- Opening Delimiter -

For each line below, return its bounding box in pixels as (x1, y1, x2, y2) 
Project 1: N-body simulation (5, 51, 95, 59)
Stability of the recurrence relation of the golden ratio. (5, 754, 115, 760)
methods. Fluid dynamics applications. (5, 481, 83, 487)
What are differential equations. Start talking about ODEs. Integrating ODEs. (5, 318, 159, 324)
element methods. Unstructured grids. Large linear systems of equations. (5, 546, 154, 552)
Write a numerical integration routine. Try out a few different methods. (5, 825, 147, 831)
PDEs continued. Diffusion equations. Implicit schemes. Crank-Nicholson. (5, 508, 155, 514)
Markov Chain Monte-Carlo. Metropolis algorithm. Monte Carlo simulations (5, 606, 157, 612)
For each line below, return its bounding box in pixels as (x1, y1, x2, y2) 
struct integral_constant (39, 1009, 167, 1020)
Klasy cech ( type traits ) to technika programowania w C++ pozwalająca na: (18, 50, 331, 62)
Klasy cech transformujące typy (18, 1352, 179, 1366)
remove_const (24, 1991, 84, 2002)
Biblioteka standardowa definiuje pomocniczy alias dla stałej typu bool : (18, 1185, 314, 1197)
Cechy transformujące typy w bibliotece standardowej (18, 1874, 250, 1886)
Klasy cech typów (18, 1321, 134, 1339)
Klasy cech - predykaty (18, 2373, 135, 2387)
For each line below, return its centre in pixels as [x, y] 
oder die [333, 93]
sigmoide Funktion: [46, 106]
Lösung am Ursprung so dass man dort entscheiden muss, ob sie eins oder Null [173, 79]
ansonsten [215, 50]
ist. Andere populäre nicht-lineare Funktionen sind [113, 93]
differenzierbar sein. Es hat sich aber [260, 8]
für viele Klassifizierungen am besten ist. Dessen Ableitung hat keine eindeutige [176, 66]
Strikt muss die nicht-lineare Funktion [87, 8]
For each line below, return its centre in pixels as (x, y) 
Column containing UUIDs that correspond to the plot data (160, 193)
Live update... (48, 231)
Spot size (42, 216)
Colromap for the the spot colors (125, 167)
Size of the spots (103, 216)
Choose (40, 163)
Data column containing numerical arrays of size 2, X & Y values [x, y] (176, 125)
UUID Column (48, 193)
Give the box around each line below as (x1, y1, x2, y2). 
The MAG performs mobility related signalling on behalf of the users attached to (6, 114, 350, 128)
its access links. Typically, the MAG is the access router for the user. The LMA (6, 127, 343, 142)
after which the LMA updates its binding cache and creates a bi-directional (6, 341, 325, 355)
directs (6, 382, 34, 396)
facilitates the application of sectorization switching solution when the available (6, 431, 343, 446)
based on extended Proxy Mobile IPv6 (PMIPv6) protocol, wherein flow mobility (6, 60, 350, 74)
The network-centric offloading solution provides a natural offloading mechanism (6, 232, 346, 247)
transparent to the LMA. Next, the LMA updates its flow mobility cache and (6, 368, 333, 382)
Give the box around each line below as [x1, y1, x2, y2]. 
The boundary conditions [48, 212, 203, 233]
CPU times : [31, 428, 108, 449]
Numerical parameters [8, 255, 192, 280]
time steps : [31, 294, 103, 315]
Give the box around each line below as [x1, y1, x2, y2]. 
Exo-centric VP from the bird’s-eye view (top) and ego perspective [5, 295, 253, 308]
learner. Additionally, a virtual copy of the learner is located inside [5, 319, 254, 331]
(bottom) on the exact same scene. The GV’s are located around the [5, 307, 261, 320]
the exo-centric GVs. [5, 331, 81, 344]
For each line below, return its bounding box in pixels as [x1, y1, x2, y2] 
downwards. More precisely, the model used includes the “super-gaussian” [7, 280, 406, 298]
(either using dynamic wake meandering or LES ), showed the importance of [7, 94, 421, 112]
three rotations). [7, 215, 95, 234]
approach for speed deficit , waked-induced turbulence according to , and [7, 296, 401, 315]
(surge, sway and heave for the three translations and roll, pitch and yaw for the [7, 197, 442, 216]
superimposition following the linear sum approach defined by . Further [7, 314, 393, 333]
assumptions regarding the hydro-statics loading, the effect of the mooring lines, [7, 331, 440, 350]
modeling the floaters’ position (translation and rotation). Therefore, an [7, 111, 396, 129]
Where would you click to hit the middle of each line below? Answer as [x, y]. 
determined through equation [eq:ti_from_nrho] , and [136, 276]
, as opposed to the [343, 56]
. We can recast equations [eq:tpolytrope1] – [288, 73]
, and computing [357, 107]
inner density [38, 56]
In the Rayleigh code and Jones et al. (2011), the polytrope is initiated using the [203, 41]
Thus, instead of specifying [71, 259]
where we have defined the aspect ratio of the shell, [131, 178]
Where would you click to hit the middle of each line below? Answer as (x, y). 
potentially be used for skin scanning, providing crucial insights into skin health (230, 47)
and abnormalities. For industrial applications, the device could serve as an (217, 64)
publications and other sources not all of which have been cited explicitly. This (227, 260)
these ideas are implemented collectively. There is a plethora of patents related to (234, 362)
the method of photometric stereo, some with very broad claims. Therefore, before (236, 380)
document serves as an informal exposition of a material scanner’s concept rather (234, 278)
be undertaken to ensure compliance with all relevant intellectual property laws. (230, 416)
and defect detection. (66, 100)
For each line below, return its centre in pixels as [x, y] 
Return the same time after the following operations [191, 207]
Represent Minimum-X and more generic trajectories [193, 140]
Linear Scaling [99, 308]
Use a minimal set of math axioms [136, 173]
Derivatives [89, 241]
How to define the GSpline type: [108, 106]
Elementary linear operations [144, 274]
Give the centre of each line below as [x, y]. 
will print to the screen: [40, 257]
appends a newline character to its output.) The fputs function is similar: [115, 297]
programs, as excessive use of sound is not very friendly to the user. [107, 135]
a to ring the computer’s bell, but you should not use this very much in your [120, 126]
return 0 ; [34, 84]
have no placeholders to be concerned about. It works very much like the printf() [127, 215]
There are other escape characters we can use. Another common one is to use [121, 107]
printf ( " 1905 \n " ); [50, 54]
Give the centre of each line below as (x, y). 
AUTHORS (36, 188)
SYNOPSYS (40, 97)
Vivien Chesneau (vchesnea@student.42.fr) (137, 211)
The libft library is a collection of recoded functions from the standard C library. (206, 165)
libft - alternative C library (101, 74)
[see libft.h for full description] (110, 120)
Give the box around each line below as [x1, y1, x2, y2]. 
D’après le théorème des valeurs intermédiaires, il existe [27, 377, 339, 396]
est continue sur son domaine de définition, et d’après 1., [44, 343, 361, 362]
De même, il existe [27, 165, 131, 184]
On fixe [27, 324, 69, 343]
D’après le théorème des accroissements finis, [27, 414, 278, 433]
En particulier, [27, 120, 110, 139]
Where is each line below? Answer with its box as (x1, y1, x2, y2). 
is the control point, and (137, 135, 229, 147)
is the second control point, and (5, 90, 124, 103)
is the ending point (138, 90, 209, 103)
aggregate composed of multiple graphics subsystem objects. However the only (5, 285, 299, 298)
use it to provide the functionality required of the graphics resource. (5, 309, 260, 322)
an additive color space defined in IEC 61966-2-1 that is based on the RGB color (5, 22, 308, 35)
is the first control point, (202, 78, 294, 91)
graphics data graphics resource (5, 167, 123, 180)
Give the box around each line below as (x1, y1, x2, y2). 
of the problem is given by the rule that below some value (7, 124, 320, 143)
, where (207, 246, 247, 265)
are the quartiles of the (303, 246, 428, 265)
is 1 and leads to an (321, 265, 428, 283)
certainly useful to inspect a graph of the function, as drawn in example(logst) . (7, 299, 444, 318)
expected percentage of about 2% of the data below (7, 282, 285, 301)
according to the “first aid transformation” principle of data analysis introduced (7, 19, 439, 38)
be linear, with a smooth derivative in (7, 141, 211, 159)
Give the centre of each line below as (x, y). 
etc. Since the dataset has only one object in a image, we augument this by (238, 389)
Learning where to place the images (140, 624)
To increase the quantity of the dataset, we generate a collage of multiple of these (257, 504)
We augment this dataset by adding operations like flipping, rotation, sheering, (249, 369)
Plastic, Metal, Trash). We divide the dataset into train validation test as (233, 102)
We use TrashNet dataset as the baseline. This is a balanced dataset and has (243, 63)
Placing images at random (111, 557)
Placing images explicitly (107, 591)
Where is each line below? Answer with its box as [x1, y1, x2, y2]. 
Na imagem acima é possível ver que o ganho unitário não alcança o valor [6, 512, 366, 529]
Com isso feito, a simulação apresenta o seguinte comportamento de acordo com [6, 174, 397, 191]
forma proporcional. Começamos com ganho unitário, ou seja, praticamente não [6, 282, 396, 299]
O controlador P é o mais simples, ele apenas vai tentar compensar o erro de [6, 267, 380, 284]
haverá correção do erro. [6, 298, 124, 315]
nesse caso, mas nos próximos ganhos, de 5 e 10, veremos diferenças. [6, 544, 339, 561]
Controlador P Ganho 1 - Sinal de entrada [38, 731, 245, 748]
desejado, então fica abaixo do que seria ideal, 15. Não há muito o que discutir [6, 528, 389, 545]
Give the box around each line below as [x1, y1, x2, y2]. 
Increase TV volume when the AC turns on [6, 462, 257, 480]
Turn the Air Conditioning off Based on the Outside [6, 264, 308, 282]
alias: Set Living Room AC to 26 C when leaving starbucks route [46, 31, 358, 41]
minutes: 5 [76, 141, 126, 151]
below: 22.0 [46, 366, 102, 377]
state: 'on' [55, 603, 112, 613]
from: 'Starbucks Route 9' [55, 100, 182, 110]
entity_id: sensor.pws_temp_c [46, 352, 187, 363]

- Closing Delimiter -

With the first line being the one containing "Klasy cech transformujące" and the last line the one containing "differenzierbar sein. Es", transcribe exactly the lines above that fall in that range.

Klasy cech transformujące typy (18, 1352, 179, 1366)
remove_const (24, 1991, 84, 2002)
Biblioteka standardowa definiuje pomocniczy alias dla stałej typu bool : (18, 1185, 314, 1197)
Cechy transformujące typy w bibliotece standardowej (18, 1874, 250, 1886)
Klasy cech typów (18, 1321, 134, 1339)
Klasy cech - predykaty (18, 2373, 135, 2387)
For each line below, return its centre in pixels as [x, y] 
oder die [333, 93]
sigmoide Funktion: [46, 106]
Lösung am Ursprung so dass man dort entscheiden muss, ob sie eins oder Null [173, 79]
ansonsten [215, 50]
ist. Andere populäre nicht-lineare Funktionen sind [113, 93]
differenzierbar sein. Es hat sich aber [260, 8]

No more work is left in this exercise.